With the pictures omitted, print exactly the lines below, from the one containing "Application Function in 5G (94, 288)" through the one containing "a oa:SpecificResource; (29, 254, 173, 266)", and nothing else.

%%

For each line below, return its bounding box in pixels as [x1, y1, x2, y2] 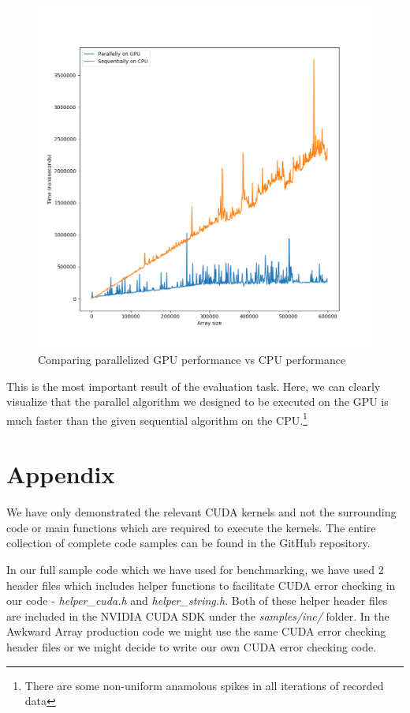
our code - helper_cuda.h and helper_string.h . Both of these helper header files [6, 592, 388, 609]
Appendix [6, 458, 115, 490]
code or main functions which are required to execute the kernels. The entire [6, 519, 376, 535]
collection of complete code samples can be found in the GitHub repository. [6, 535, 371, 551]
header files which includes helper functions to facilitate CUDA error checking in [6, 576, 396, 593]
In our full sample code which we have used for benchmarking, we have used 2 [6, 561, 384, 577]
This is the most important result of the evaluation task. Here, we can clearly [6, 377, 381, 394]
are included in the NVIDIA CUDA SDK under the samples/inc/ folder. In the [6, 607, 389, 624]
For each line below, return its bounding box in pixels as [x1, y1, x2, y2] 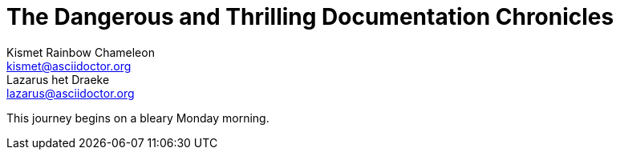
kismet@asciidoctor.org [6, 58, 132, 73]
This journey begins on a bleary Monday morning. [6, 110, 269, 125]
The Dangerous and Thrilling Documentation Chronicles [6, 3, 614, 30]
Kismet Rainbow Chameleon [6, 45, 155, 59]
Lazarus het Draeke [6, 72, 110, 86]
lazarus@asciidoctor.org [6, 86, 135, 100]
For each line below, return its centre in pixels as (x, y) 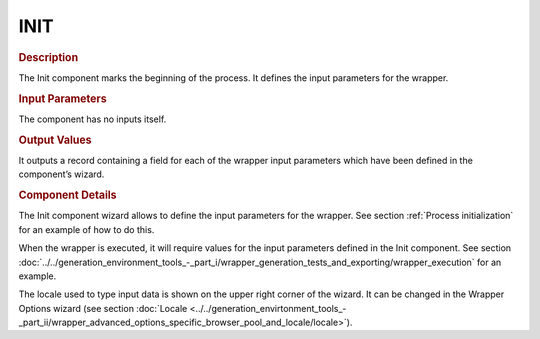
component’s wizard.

%%
%%

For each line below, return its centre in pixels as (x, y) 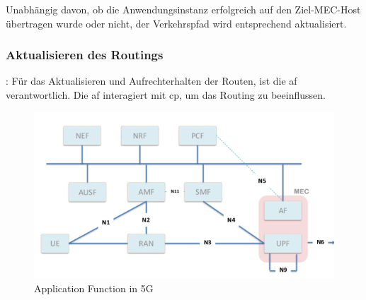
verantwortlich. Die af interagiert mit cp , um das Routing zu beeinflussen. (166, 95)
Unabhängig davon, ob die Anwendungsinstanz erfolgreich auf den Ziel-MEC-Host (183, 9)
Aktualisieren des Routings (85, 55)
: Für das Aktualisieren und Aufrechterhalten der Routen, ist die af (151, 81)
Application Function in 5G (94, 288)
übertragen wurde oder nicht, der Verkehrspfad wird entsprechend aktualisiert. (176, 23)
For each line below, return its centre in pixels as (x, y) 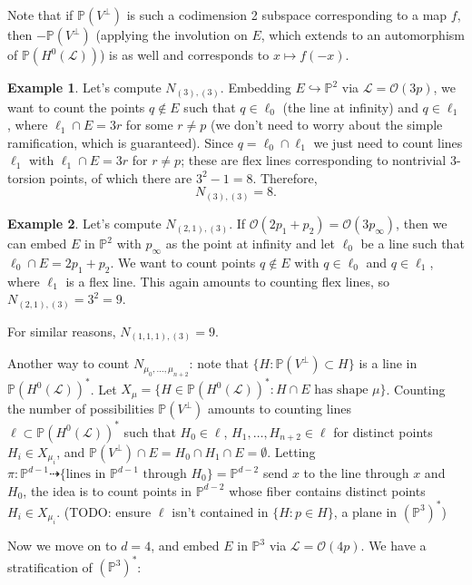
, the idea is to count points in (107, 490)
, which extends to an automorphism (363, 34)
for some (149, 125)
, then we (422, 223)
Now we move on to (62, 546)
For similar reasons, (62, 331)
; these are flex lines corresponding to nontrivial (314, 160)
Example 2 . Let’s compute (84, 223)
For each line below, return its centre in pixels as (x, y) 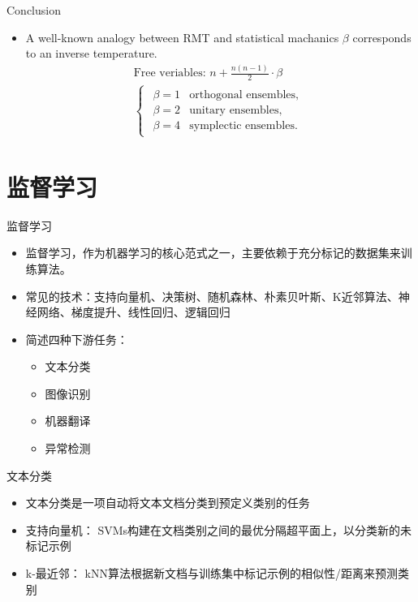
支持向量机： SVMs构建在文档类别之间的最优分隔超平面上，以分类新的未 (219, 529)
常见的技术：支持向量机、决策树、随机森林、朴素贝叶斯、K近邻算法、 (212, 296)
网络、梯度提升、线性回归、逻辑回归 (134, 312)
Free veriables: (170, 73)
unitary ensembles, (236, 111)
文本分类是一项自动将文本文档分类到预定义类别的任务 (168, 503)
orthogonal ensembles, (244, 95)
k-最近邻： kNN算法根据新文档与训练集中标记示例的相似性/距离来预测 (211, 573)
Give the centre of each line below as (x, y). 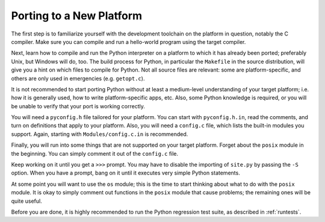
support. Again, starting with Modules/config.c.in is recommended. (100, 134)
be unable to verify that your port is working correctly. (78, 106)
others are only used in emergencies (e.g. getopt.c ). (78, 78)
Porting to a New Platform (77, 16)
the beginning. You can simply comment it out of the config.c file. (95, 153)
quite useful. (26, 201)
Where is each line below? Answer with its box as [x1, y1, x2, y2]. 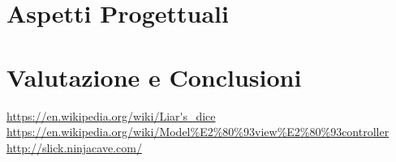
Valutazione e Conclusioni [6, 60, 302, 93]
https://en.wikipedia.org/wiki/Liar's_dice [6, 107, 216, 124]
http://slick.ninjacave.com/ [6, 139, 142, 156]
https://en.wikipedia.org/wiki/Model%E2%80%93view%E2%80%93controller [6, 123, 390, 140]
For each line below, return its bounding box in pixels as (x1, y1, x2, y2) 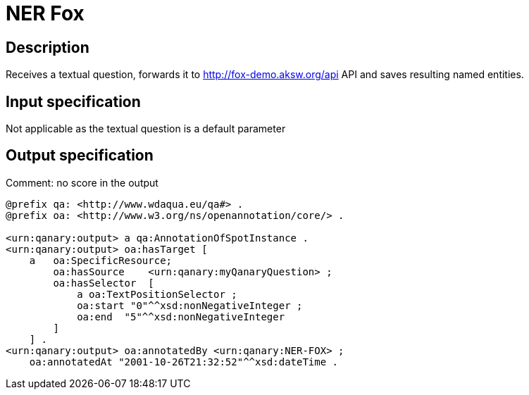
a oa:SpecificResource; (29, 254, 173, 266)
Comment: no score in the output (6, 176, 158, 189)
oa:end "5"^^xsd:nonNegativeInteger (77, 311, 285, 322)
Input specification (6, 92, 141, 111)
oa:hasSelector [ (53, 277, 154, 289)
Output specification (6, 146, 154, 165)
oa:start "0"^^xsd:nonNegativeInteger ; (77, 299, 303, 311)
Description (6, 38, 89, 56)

%%

* REPLY TO THE TASK
Application Function in 5G (94, 288)
übertragen wurde oder nicht, der Verkehrspfad wird entsprechend aktualisiert. (176, 23)
For each line below, return its centre in pixels as (x, y) 
, the idea is to count points in (107, 490)
, which extends to an automorphism (363, 34)
for some (149, 125)
, then we (422, 223)
Now we move on to (62, 546)
For similar reasons, (62, 331)
; these are flex lines corresponding to nontrivial (314, 160)
Example 2 . Let’s compute (84, 223)
For each line below, return its centre in pixels as (x, y) 
支持向量机： SVMs构建在文档类别之间的最优分隔超平面上，以分类新的未 (219, 529)
常见的技术：支持向量机、决策树、随机森林、朴素贝叶斯、K近邻算法、 (212, 296)
网络、梯度提升、线性回归、逻辑回归 (134, 312)
Free veriables: (170, 73)
unitary ensembles, (236, 111)
文本分类是一项自动将文本文档分类到预定义类别的任务 (168, 503)
orthogonal ensembles, (244, 95)
k-最近邻： kNN算法根据新文档与训练集中标记示例的相似性/距离来预测 (211, 573)
Give the centre of each line below as (x, y). 
support. Again, starting with Modules/config.c.in is recommended. (100, 134)
be unable to verify that your port is working correctly. (78, 106)
others are only used in emergencies (e.g. getopt.c ). (78, 78)
Porting to a New Platform (77, 16)
the beginning. You can simply comment it out of the config.c file. (95, 153)
quite useful. (26, 201)
Where is each line below? Answer with its box as [x1, y1, x2, y2]. 
Valutazione e Conclusioni [6, 60, 302, 93]
https://en.wikipedia.org/wiki/Liar's_dice [6, 107, 216, 124]
http://slick.ninjacave.com/ [6, 139, 142, 156]
https://en.wikipedia.org/wiki/Model%E2%80%93view%E2%80%93controller [6, 123, 390, 140]
For each line below, return its bounding box in pixels as (x1, y1, x2, y2) 
a oa:SpecificResource; (29, 254, 173, 266)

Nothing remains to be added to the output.